# Average & rms for waveforms

1. Sep 21, 2014

### Zondrina

1. The problem statement, all variables and given/known data

1. Find the average and RMS values of the following waveform:

2. Show that the average and RMS values of the following sawtooth are independent of the position of the peak and are given by $0.5$ and $0.577$ of the peak value respectively.

2. Relevant equations

$f_{avg} = \frac{1}{T} \int_0^T f(t) dt$
$f_{rms} = \sqrt{\frac{1}{T} \int_0^T f^2(t) dt}$

3. The attempt at a solution

1. Looking at the function, I see it is a piecewise function with five different pieces in one period. So to compute the average/rms value would require five integrals.

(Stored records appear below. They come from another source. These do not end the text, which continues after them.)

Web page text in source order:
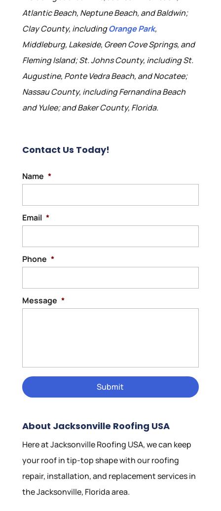
Atlantic Beach, Neptune Beach, and Baldwin;
Clay County, includingOrange Park,
Middleburg, Lakeside, Green Cove Springs, and
Fleming Island; St. Johns County, including St.
Augustine, Ponte Vedra Beach, and Nocatee;
Nassau County, including Fernandina Beach
and Yulee; and Baker County, Florida.
Contact Us Today!
Name *
Email *
Phone *
Message *
About Jacksonville Roofing USA
Here at Jacksonville Roofing USA, we can keep
your roof in tip-top shape with our roofing
repair, installation, and replacement services in
the Jacksonville, Florida area.
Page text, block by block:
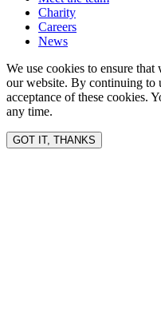
Charity
Careers
News
We use cookies to ensure
our website. By continuing to
acceptance of these cookies.
any time.
GOT IT, THANKS
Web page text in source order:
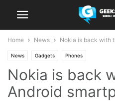
Home News Nokia is back with
News Gadgets Phones
Nokia is back
Android
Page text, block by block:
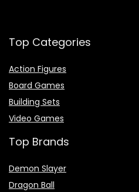
Top Categories
Action Figures
Board Games
Building Sets
Video Games
Top Brands
Demon Slayer
Dragon Ball
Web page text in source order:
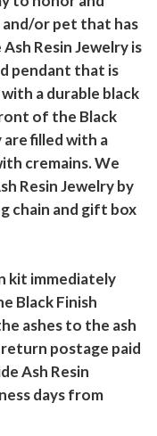
or pet that has
Resin Jewelry is
pendant that is
a durable black
of the Black
are filled with a
cremains. We
Resin Jewelry by
chain and gift box
kit immediately
Black Finish
ashes to the ash
postage paid
Ash Resin
days from
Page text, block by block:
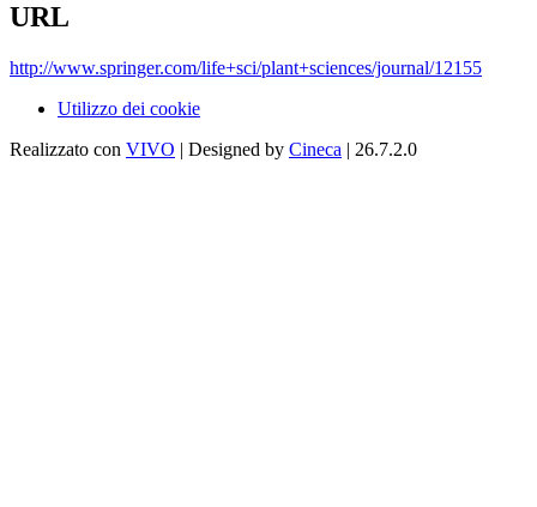
URL
http://www.springer.com/life+sci/plant+sciences/journal/12155
Utilizzo dei cookie
Realizzato con VIVO | Designed by Cineca | 26.7.2.0
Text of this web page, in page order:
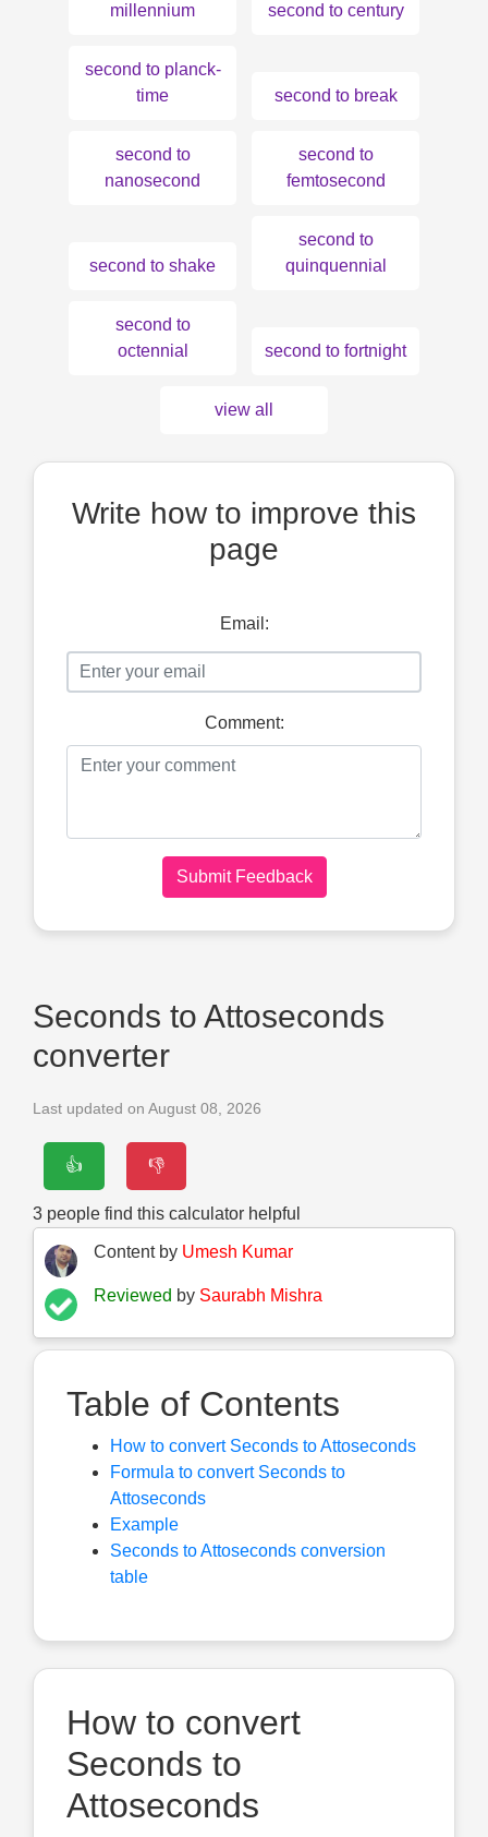
millennium
second to century
second to planck-
time
second to break
second to
nanosecond
second to
femtosecond
second to shake
second to
quinquennial
second to
octennial
second to fortnight
view all
Write how to improve this
page
Email:
Comment:
Submit Feedback
Seconds to Attoseconds
converter
Last updated on August 08, 2026
👍 👎
3 people find this calculator helpful
Content by Umesh Kumar
Reviewed by Saurabh Mishra
Table of Contents
How to convert Seconds to Attoseconds
Formula to convert Seconds to
Attoseconds
Example
Seconds to Attoseconds conversion
table
How to convert
Seconds to
Attoseconds
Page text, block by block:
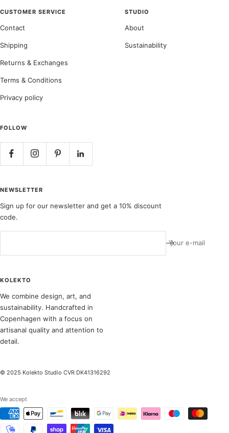
CUSTOMER SERVICE
Contact
Shipping
Returns & Exchanges
Terms & Conditions
Privacy policy
STUDIO
About
Sustainability
FOLLOW
NEWSLETTER
Sign up for our newsletter and get a 10% discount
code.
Your e-mail
KOLEKTO
We combine design, art, and
sustainability. Handcrafted in
Copenhagen with a focus on
artisanal quality and attention to
detail.
© 2025 Kolekto Studio CVR DK41316292
We accept

Looking more closely though, I see the function is symmetric about the x-axis over one period. This implies the average value is zero right away, $v_{avg} = 0$. Is there similar logic I can apply to find the RMS value without having to square and integrate five times? For reference I got $v_{rms} = V$.

2. This is the same question as the first really. I'm guessing all the question wants is for me to compute $f_{avg}$ and $f_{rms}$? What do they mean by independent of the position of the peak exactly? Am I over-thinking this one beyond the computations?

2. Sep 21, 2014

### Zondrina

I believe I have some reasonable thoughts about my first question, but you can't really edit your posts anymore, so I apologize for this double.

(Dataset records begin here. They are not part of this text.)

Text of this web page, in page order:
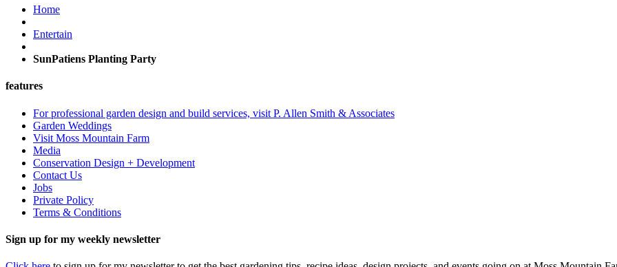
Home
Entertain
SunPatiens Planting Party
features
For professional garden design and build services, visit P. Allen Smith & Associates
Garden Weddings
Visit Moss Mountain Farm
Media
Conservation Design + Development
Contact Us
Jobs
Private Policy
Terms & Conditions
Sign up for my weekly newsletter
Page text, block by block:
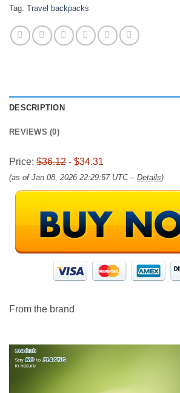
Tag: Travel backpacks
DESCRIPTION
REVIEWS (0)
Price: $36.12 - $34.31
(as of Jan 08, 2026 22:29:57 UTC – Details)
From the brand
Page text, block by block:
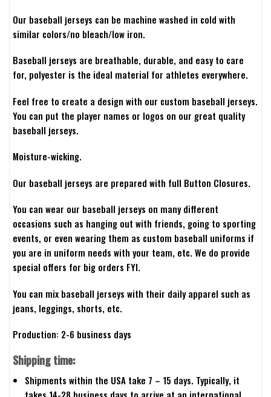
Our baseball jerseys can be machine washed in cold with
similar colors/no bleach/low iron.
Baseball jerseys are breathable, durable, and easy to care
for, polyester is the ideal material for athletes everywhere.
Feel free to create a design with our custom baseball jerseys.
You can put the player names or logos on our great quality
baseball jerseys.
Moisture-wicking.
Our baseball jerseys are prepared with full Button Closures.
You can wear our baseball jerseys on many different
occasions such as hanging out with friends, going to sporting
events, or even wearing them as custom baseball uniforms if
you are in uniform needs with your team, etc. We do provide
special offers for big orders FYI.
You can mix baseball jerseys with their daily apparel such as
jeans, leggings, shorts, etc.
Production: 2-6 business days
Shipping time:
Shipments within the USA take 7 – 15 days. Typically, it

If I square that $v(t)$ they've given me, the amplitude wont change. Geometrically it would flip the troughs into crests, and all the values will be positive, so that in turn the square root will be properly defined every time.

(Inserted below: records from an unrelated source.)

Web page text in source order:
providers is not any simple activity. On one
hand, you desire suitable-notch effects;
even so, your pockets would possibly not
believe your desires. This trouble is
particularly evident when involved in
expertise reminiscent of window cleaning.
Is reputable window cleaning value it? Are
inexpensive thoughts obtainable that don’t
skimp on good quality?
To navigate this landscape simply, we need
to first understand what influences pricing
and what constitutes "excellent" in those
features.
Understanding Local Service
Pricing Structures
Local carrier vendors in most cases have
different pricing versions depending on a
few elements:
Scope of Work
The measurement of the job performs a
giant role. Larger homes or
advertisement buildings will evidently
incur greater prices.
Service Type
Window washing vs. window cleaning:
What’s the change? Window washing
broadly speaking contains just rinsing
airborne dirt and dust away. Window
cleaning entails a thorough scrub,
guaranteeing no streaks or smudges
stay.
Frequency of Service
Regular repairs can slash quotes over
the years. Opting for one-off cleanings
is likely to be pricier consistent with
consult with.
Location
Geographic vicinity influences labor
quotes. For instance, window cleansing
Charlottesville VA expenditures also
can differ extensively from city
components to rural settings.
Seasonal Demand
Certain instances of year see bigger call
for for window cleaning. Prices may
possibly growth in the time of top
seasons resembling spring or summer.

What I'm looking for is the area over one period of $v^2(t)$, which is two of those positive peaks (or simply twice the area of the first). Then I want to average it over the entire period and take the root. Those operations are harder to interpret geometrically, so I don't think there's a quick shortcut to finding the RMS value. The average value can be simplified through the use of geometry in some circumstances though (like this one).

For the second question, the computations were obvious, but I think I have some intuition now about why the position of the peak doesn't matter. If I moved the peak to point $Y = X + \Delta x$, where $X \leq Y \leq T$, the waveform will still have the same peak, just at a different time. The area under the curve itself wont change because the equations for the lines that define the waveform will change to accommodate it. Hence the average and rms values will be the same.

Does this sound reasonable?

3. Sep 22, 2014

### milesyoung

You only have to consider a half-cycle to determine the RMS value of the waveform - sign doesn't matter. It would be a good idea to find general expressions for the area under the square of those couple of segments that appear in your waveform, i.e. where it's increasing/decreasing linearly or is constant.

No, but you only need those two expressions to determine the RMS value and it'll solve your second assignment as well.

That would be true if your waveform was square instead of trapezoidal.

That argument works for the average value, since the area of a triangle is given by $A = \frac{1}{2}b h$, where $b$ and $h$ is its base and height, respectively, and moving the peak changes neither.

It doesn't hold for the RMS value, however, since, as a counterexample, two waveforms can have the same area under their curves but different RMS values.

4. Sep 24, 2014

### Zondrina

That was the listed answer. I got $0.83 V$ when doing it myself. I decided to compute:

$V_{rms} = \sqrt{\frac{1}{T} \int_{0}^{T} v^2(t) dt} = \sqrt{\frac{2}{T} \int_{0}^{\frac{T}{2}} v^2(t) dt}$

since only three integrals would be required instead of all five.

I have $0.816 V$. The RMS value of a trapezoidal waveform is something you can easily look up in a table if you want to check your result.